Für Empörung sorgte zudem die Tatsache, dass der Verfassungsschutz künftig auch Daten über Kinder ab der Geburt sammeln darf. "Minderjährige genießen besonderen Schutz", betonte Grünen-Innenexpertin Katharina Schulze. Innenminister Herrmann platzte bei diesem Thema der Kragen: "Wenn Sie dafür sorgen, dass keiner unter 16 was Böses tut in unserem Land, dann brauchen wir uns damit auch nicht beschäftigen", brüllte er in Richtung der Oppositionsreihen. Er verwies auf eine Jugendliche aus Hannover, die mit 15 Jahren einen Polizisten mit einem Messer attackiert hatte, nachdem sie bereits als Kind islamistisch radikalisiert worden war.

Auch die ausdrückliche Erlaubnis für den Einsatz krimineller V-Leute ist den Grünen ein Dorn im Auge. Nur verurteilte Mörder und Totschläger seien ausgeschlossen, kritisierte Schulze. Dass die parlamentarische Kontrolle des LfV durch das Gesetz geschwächt werde, zeige, dass die CSU aus den Geheimdienstskandalen um NSU und NSA nichts gelernt habe.

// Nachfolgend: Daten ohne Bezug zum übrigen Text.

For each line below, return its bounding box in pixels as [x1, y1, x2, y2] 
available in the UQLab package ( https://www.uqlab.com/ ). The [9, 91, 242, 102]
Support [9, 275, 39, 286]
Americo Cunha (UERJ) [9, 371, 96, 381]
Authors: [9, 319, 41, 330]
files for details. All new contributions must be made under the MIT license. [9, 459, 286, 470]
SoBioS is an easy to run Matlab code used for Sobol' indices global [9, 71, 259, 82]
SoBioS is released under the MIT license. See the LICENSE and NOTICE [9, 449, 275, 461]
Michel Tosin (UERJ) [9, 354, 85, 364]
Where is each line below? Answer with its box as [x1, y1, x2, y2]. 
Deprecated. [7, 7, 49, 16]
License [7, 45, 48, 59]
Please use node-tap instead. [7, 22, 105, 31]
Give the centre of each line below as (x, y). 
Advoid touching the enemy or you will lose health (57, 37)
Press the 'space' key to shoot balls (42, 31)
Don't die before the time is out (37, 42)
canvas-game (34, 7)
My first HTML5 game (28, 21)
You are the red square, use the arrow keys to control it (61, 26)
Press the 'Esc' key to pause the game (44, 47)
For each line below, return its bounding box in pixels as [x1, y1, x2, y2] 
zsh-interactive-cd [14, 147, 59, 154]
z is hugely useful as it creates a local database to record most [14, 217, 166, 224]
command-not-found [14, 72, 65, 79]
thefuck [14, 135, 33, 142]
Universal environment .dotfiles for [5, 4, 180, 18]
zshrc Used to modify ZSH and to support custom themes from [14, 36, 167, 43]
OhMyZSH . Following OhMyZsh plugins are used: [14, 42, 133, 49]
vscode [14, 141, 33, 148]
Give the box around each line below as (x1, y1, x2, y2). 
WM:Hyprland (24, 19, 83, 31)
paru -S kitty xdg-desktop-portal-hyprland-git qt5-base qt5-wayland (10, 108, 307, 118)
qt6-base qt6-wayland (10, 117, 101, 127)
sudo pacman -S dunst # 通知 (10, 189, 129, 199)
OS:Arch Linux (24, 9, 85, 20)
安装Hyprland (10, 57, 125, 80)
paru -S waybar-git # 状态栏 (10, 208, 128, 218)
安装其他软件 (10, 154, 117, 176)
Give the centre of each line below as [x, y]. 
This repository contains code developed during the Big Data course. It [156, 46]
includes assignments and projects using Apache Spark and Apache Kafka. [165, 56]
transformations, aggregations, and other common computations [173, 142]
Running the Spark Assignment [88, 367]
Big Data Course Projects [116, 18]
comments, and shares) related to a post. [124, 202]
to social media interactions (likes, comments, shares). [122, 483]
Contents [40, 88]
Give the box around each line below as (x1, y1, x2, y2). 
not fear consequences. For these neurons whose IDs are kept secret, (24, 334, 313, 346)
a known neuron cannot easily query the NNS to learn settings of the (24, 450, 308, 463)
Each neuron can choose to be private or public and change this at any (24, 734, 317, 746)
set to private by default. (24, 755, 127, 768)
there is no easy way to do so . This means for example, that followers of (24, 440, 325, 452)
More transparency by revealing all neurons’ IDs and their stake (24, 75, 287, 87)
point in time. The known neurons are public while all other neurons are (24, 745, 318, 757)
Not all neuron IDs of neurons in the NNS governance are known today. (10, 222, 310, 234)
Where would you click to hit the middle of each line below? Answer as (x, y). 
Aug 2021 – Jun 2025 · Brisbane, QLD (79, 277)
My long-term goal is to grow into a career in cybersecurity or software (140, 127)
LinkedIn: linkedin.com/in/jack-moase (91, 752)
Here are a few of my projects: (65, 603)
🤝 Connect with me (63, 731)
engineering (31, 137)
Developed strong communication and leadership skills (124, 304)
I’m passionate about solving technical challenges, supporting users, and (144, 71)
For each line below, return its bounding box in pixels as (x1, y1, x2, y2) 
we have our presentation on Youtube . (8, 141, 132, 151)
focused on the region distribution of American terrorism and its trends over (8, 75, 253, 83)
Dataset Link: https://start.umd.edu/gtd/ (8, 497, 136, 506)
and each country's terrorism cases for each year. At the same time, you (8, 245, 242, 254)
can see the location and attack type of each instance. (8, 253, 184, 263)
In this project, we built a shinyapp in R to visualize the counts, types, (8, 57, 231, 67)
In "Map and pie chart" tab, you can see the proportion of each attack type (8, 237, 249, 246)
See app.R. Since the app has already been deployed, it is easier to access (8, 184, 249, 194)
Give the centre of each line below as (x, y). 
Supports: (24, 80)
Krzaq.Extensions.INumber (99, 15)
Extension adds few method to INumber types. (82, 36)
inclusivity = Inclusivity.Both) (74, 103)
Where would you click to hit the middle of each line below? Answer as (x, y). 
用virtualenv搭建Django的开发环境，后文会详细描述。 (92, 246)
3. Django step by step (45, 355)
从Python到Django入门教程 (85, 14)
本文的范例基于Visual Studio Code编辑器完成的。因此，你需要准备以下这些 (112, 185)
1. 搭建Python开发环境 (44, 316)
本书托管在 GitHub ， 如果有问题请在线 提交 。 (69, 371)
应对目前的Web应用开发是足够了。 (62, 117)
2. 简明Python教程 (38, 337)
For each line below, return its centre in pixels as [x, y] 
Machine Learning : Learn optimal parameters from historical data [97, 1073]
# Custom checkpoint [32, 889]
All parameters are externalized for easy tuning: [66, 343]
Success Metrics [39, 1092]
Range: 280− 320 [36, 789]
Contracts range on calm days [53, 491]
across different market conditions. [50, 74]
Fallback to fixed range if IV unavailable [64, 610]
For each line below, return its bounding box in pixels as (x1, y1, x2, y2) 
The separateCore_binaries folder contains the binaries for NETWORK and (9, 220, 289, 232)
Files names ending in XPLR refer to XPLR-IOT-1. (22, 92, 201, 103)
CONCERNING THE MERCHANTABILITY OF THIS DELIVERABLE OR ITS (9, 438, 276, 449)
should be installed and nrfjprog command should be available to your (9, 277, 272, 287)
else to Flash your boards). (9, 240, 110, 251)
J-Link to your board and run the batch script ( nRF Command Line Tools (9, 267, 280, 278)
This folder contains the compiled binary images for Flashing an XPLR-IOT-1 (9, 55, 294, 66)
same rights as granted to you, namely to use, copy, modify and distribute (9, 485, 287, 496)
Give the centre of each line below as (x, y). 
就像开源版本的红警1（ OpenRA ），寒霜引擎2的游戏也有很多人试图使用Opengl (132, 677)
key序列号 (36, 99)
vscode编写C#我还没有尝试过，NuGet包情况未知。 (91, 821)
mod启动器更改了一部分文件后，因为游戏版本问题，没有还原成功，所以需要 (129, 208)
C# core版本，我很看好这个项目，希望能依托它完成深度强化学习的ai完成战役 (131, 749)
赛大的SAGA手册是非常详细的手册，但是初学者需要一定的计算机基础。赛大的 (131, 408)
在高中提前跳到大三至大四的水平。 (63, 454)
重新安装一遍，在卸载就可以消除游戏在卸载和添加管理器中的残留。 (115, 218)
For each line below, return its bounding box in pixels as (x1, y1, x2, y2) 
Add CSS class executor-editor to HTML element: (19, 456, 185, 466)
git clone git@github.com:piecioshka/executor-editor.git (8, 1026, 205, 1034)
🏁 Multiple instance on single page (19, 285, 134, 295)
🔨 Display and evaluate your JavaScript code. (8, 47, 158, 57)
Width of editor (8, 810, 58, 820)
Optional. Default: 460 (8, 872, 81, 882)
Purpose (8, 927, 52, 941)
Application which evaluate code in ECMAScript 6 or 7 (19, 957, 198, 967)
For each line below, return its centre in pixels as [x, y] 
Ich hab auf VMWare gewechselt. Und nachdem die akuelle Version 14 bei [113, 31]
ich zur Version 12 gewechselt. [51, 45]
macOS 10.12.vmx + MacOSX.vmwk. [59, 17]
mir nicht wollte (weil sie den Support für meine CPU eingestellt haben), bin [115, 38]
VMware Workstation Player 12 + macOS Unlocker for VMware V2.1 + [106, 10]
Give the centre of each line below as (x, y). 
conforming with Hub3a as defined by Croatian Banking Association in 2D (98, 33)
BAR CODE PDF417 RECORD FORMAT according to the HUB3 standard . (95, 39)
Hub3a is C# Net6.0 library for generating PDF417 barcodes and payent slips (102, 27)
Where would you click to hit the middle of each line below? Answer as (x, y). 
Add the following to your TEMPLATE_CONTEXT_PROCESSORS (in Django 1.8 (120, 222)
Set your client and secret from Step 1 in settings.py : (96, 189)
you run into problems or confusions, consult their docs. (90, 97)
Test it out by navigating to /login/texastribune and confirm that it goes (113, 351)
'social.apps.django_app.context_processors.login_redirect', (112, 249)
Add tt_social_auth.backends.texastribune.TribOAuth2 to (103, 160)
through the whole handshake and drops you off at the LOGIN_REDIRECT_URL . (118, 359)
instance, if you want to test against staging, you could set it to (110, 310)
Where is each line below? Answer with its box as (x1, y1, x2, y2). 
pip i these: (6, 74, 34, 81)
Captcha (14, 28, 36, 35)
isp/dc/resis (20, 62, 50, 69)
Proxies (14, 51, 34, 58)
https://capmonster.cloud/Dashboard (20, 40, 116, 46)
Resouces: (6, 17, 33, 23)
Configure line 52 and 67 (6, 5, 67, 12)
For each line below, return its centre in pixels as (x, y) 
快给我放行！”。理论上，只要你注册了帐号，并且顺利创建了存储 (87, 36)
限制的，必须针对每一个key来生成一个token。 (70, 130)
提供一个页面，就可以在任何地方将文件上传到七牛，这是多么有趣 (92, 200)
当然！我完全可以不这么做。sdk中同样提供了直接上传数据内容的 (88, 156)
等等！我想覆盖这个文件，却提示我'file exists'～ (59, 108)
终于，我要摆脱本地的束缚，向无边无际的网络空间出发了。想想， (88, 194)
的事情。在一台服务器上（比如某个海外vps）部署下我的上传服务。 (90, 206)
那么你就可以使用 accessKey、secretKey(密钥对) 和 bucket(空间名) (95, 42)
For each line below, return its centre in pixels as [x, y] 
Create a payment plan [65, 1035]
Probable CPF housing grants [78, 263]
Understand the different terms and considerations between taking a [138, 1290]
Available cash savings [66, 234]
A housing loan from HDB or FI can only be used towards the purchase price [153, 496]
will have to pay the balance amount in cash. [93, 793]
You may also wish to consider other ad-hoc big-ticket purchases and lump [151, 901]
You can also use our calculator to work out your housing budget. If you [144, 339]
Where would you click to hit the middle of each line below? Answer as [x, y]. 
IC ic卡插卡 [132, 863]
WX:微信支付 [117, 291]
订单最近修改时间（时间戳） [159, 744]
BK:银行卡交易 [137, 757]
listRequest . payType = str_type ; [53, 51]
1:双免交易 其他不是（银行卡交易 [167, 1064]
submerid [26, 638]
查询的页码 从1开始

Die Freien Wähler (FW) sind dagegen im Großen und Ganzen einverstanden mit den neuen Befugnissen des LfV. Lediglich mit einem Punkt zeigte sich der innenpolitische Sprecher Joachim Hanisch unzufrieden: Berufsgeheimnisträger wie Anwälte, Ärzte, Apotheker oder Journalisten würden durch den CSU-Vorschlag unterschiedlich stark geschützt. Das sei nicht praxistauglich. "Die Menschen haben Vertrauen zu den Berufsgeheimnisträgern, das sollte von staatlicher Seite auch unterstützt werden", forderte er.

Geprägt war die Landtagsdebatte von gegenseitigen Ideologievorwürfen. CSU-Innenpolitiker Hans Reichhart warf der SPD vor, Islamisten und Linksextreme bei ihren Forderungen außen vor zu lassen. SPD und Grüne kritisierten wiederum, dass die CSU Rechtsextremismus missachte und diese Thematik auch nach der Terrorserie des NSU nicht ernst nehme.

Verhindern konnten die zahlreichen Konfliktfelder das Gesetz freilich nicht. Mit der CSU-Mehrheit wurde die Novelle bei Enthaltung der FW verabschiedet. Die Grünen wollen nun eine Verfassungsklage prüfen.